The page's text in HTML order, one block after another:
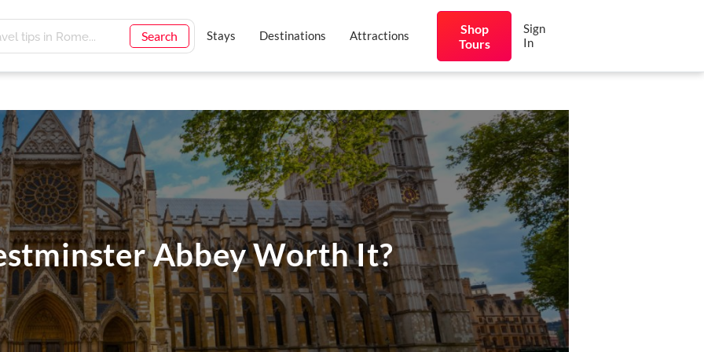
Search Stays Destinations Attractions
Shop
Tours
Sign
In
Abbey Worth It?
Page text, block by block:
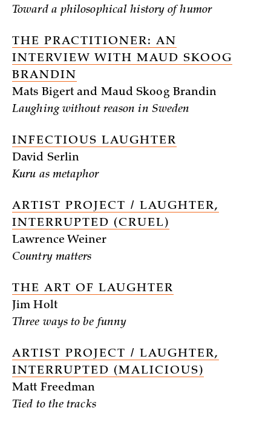
Toward a philosophical history of humor
THE PRACTITIONER: AN
INTERVIEW WITH MAUD SKOOG
BRANDIN
Mats Bigert and Maud Skoog Brandin
Laughing without reason in Sweden
INFECTIOUS LAUGHTER
David Serlin
Kuru as metaphor
ARTIST PROJECT / LAUGHTER,
INTERRUPTED (CRUEL)
Lawrence Weiner
Country matters
THE ART OF LAUGHTER
Jim Holt
Three ways to be funny
ARTIST PROJECT / LAUGHTER,
INTERRUPTED (MALICIOUS)
Matt Freedman
Tied to the tracks
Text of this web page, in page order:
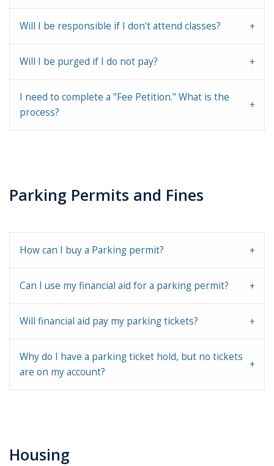
Will I be responsible if I don't attend classes?
Will I be purged if I do not pay?
I need to complete a "Fee Petition." What is the
process?
Parking Permits and Fines
How can I buy a Parking permit?
Can I use my financial aid for a parking permit?
Will financial aid pay my parking tickets?
Why do I have a parking ticket hold, but no tickets
are on my account?
Housing
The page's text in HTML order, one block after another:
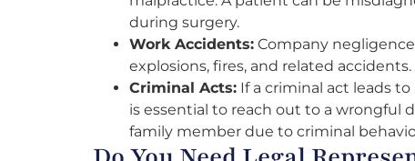
during surgery.
Work Accidents: Company
explosions, fires, and related accidents.
Criminal Acts: If a criminal act leads
is essential to reach out to a wrongful
family member due to criminal
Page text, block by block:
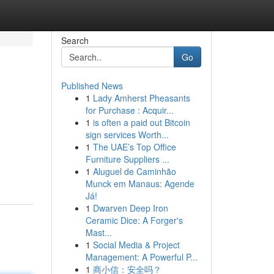
Search
Go
Published News
1 Lady Amherst Pheasants
for Purchase : Acquir...
1 is often a paid out Bitcoin
sign services Worth...
1 The UAE’s Top Office
Furniture Suppliers ...
1 Aluguel de Caminhão
Munck em Manaus: Agende
Já!
1 Dwarven Deep Iron
Ceramic Dice: A Forger's
Mast...
1 Social Media & Project
Management: A Powerful P...
1 商小信：安全吗？
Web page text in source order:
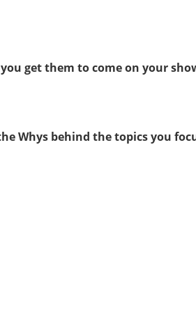
get them to come on your
Whys behind the topics you
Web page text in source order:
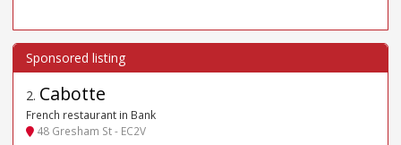
2. Cabotte
French restaurant in Bank
48 Gresham St - EC2V
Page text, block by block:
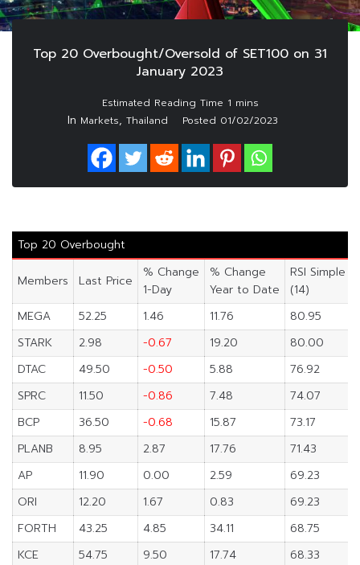
Top 20 Overbought/Oversold of SET100 on 31
January 2023
In Markets, Thailand Posted 01/02/2023
Top 20 Overbought
Members Last Price
% Change
1-Day
% Change
Year to Date
RSI Simple
(14)
MEGA
52.25 1.46 11.76
80.95
STARK
2.98 -0.67 19.20
80.00
DTAC
49.50 -0.50 5.88
76.92
SPRC
11.50 -0.86 7.48
74.07
BCP
36.50 -0.68 15.87
73.17
PLANB
8.95 2.87 17.76
71.43
AP
11.90 0.00 2.59
69.23
ORI
12.20 1.67 0.83
69.23
FORTH
43.25 4.85 34.11
68.75
KCE
54.75 9.50 17.74
68.33
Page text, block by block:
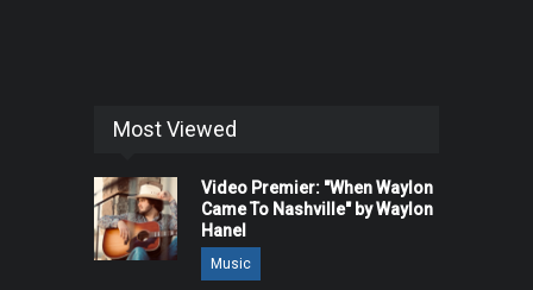
Most Viewed
Video Premier: "When Waylon
Came To Nashville" by Waylon
Hanel
Music
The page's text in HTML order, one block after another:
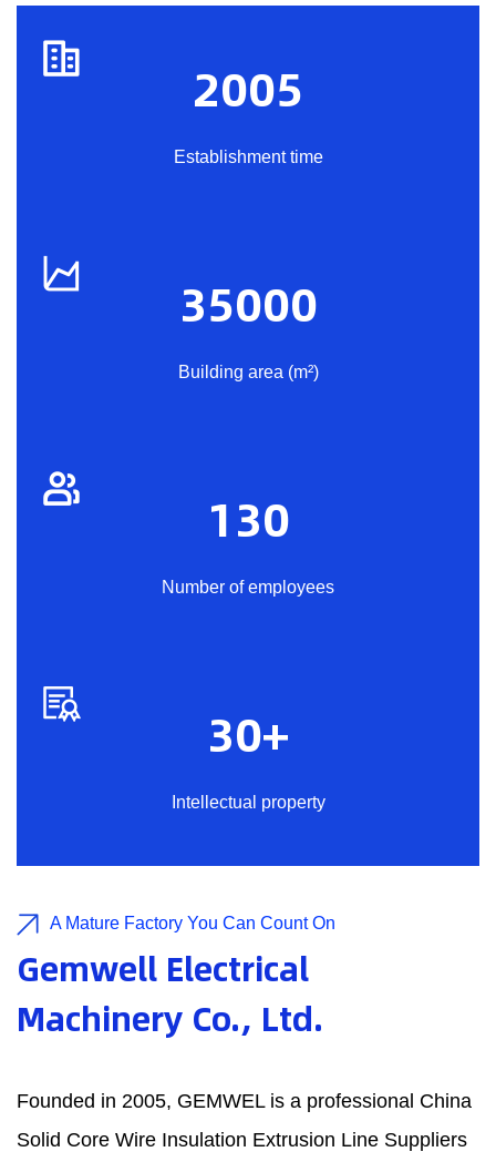
2005
Establishment time
35000
Building area (m²)
130
Number of employees
30+
Intellectual property
A Mature Factory You Can Count On
Gemwell Electrical
Machinery Co., Ltd.
Founded in 2005, GEMWEL is a professional China
Solid Core Wire Insulation Extrusion Line Suppliers
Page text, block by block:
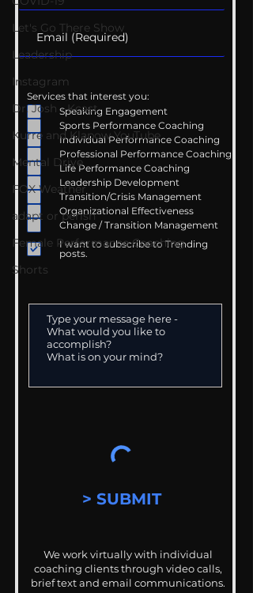
Let's Go There Show
Leadership
Instagram
Dr. Josh - Kcast
Kurre and Klapow YouTube
Mental Drive
FOX Weather
adapt or perish
Female Performance Coaching
Shorts
Services that interest you:
Speaking Engagement
Sports Performance Coaching
Individual Performance Coaching
Professional Performance Coaching
Life Performance Coaching
Leadership Development
Transition/Crisis Management
Organizational Effectiveness
Change / Transition Management
I want to subscribe to Trending
posts.
> SUBMIT
We work virtually with individual
coaching clients through video calls,
brief text and email communications.
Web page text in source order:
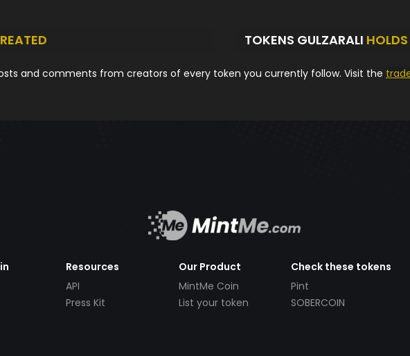
TOKENS GULZARALI HOLDS
and comments from creators of every token you currently follow. Visit the
Resources
API
Press Kit
Our Product
MintMe Coin
List your token
Check these tokens
Pint
SOBERCOIN
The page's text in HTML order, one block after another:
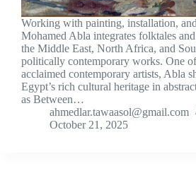
Working with painting, installation,
Mohamed Abla integrates folktales
the Middle East, North Africa, and
politically contemporary works. One
acclaimed contemporary artists, Abla
Egypt’s rich cultural heritage in
as Between…
ahmedlar.tawaasol@gmail.com
October 21, 2025
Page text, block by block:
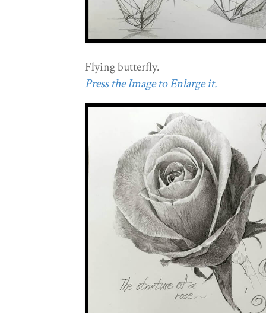
Flying butterfly.
Press the Image to Enlarge it.
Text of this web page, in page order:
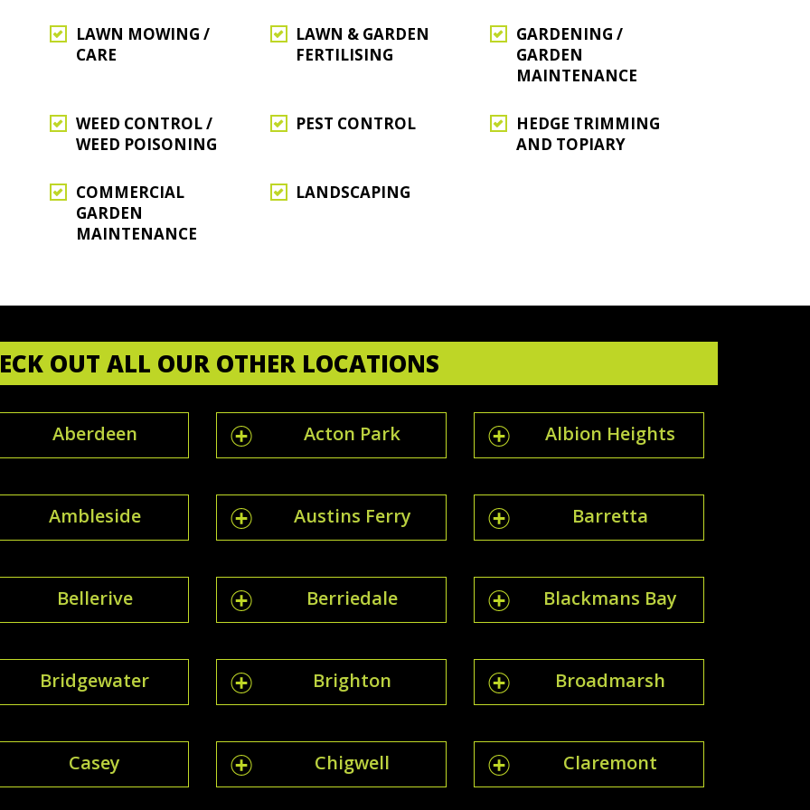
LAWN MOWING /
CARE
LAWN & GARDEN
FERTILISING
GARDENING /
GARDEN
MAINTENANCE
WEED CONTROL /
WEED POISONING
PEST CONTROL
HEDGE TRIMMING
AND TOPIARY
COMMERCIAL
GARDEN
MAINTENANCE
LANDSCAPING
OUT ALL OUR OTHER LOCATIONS
Aberdeen Acton Park Albion Heights
Ambleside Austins Ferry Barretta
Bellerive Berriedale Blackmans Bay
Bridgewater Brighton Broadmarsh
Casey Chigwell Claremont
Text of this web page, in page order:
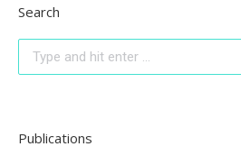
Search
Publications
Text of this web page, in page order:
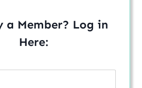
a Member? Log in
Here:
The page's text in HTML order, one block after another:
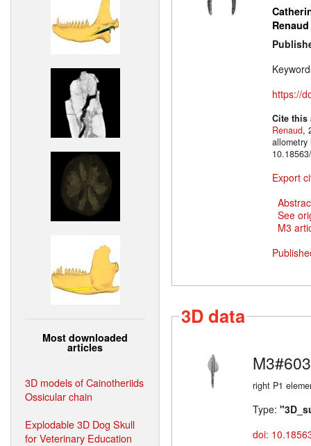
Most downloaded
articles
3D models of Cainotheriids
Ossicular chain
Explodable 3D Dog Skull
for Veterinary Education
Renaud
https://
Cite
Renaud,
Export
See
M3
3D data
M3#603
right P1
Type:
doi:
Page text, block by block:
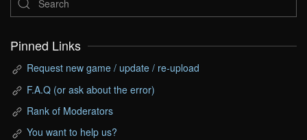
Pinned Links
Request new game / update / re-upload
F.A.Q (or ask about the error)
Rank of Moderators
You want to help us?
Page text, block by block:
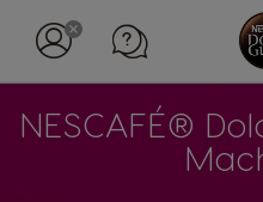
NESCAFÉ®

_HOW TO COMPLETE THIS TASK:_ Nothing but the pictures should be left out when the material above is copied.

_WRITTEN ANSWER:_
The page's text in HTML order, one block after another:
Search Stays Destinations Attractions
Shop
Tours
Sign
In
Abbey Worth It?
Page text, block by block:
Toward a philosophical history of humor
THE PRACTITIONER: AN
INTERVIEW WITH MAUD SKOOG
BRANDIN
Mats Bigert and Maud Skoog Brandin
Laughing without reason in Sweden
INFECTIOUS LAUGHTER
David Serlin
Kuru as metaphor
ARTIST PROJECT / LAUGHTER,
INTERRUPTED (CRUEL)
Lawrence Weiner
Country matters
THE ART OF LAUGHTER
Jim Holt
Three ways to be funny
ARTIST PROJECT / LAUGHTER,
INTERRUPTED (MALICIOUS)
Matt Freedman
Tied to the tracks
Text of this web page, in page order:
Will I be responsible if I don't attend classes?
Will I be purged if I do not pay?
I need to complete a "Fee Petition." What is the
process?
Parking Permits and Fines
How can I buy a Parking permit?
Can I use my financial aid for a parking permit?
Will financial aid pay my parking tickets?
Why do I have a parking ticket hold, but no tickets
are on my account?
Housing
The page's text in HTML order, one block after another:
during surgery.
Work Accidents: Company
explosions, fires, and related accidents.
Criminal Acts: If a criminal act leads
is essential to reach out to a wrongful
family member due to criminal
Page text, block by block:
Search
Go
Published News
1 Lady Amherst Pheasants
for Purchase : Acquir...
1 is often a paid out Bitcoin
sign services Worth...
1 The UAE’s Top Office
Furniture Suppliers ...
1 Aluguel de Caminhão
Munck em Manaus: Agende
Já!
1 Dwarven Deep Iron
Ceramic Dice: A Forger's
Mast...
1 Social Media & Project
Management: A Powerful P...
1 商小信：安全吗？
Web page text in source order:
get them to come on your
Whys behind the topics you
Web page text in source order:
2. Cabotte
French restaurant in Bank
48 Gresham St - EC2V
Page text, block by block:
Top 20 Overbought/Oversold of SET100 on 31
January 2023
In Markets, Thailand Posted 01/02/2023
Top 20 Overbought
Members Last Price
% Change
1-Day
% Change
Year to Date
RSI Simple
(14)
MEGA
52.25 1.46 11.76
80.95
STARK
2.98 -0.67 19.20
80.00
DTAC
49.50 -0.50 5.88
76.92
SPRC
11.50 -0.86 7.48
74.07
BCP
36.50 -0.68 15.87
73.17
PLANB
8.95 2.87 17.76
71.43
AP
11.90 0.00 2.59
69.23
ORI
12.20 1.67 0.83
69.23
FORTH
43.25 4.85 34.11
68.75
KCE
54.75 9.50 17.74
68.33
Page text, block by block:
Most Viewed
Video Premier: "When Waylon
Came To Nashville" by Waylon
Hanel
Music
The page's text in HTML order, one block after another:
2005
Establishment time
35000
Building area (m²)
130
Number of employees
30+
Intellectual property
A Mature Factory You Can Count On
Gemwell Electrical
Machinery Co., Ltd.
Founded in 2005, GEMWEL is a professional China
Solid Core Wire Insulation Extrusion Line Suppliers
Page text, block by block:
Let's Go There Show
Leadership
Instagram
Dr. Josh - Kcast
Kurre and Klapow YouTube
Mental Drive
FOX Weather
adapt or perish
Female Performance Coaching
Shorts
Services that interest you:
Speaking Engagement
Sports Performance Coaching
Individual Performance Coaching
Professional Performance Coaching
Life Performance Coaching
Leadership Development
Transition/Crisis Management
Organizational Effectiveness
Change / Transition Management
I want to subscribe to Trending
posts.
> SUBMIT
We work virtually with individual
coaching clients through video calls,
brief text and email communications.
Web page text in source order:
TOKENS GULZARALI HOLDS
and comments from creators of every token you currently follow. Visit the
Resources
API
Press Kit
Our Product
MintMe Coin
List your token
Check these tokens
Pint
SOBERCOIN
The page's text in HTML order, one block after another:
Working with painting, installation,
Mohamed Abla integrates folktales
the Middle East, North Africa, and
politically contemporary works. One
acclaimed contemporary artists, Abla
Egypt’s rich cultural heritage in
as Between…
ahmedlar.tawaasol@gmail.com
October 21, 2025
Page text, block by block:
Flying butterfly.
Press the Image to Enlarge it.
Text of this web page, in page order:
LAWN MOWING /
CARE
LAWN & GARDEN
FERTILISING
GARDENING /
GARDEN
MAINTENANCE
WEED CONTROL /
WEED POISONING
PEST CONTROL
HEDGE TRIMMING
AND TOPIARY
COMMERCIAL
GARDEN
MAINTENANCE
LANDSCAPING
OUT ALL OUR OTHER LOCATIONS
Aberdeen Acton Park Albion Heights
Ambleside Austins Ferry Barretta
Bellerive Berriedale Blackmans Bay
Bridgewater Brighton Broadmarsh
Casey Chigwell Claremont
Text of this web page, in page order:
Search
Publications
Text of this web page, in page order:
a Member? Log in
Here:
The page's text in HTML order, one block after another:
Most downloaded
articles
3D models of Cainotheriids
Ossicular chain
Explodable 3D Dog Skull
for Veterinary Education
Renaud
https://
Cite
Renaud,
Export
See
M3
3D data
M3#603
right P1
Type:
doi:
Page text, block by block:
Pinned Links
Request new game / update / re-upload
F.A.Q (or ask about the error)
Rank of Moderators
You want to help us?
Page text, block by block:
NESCAFÉ®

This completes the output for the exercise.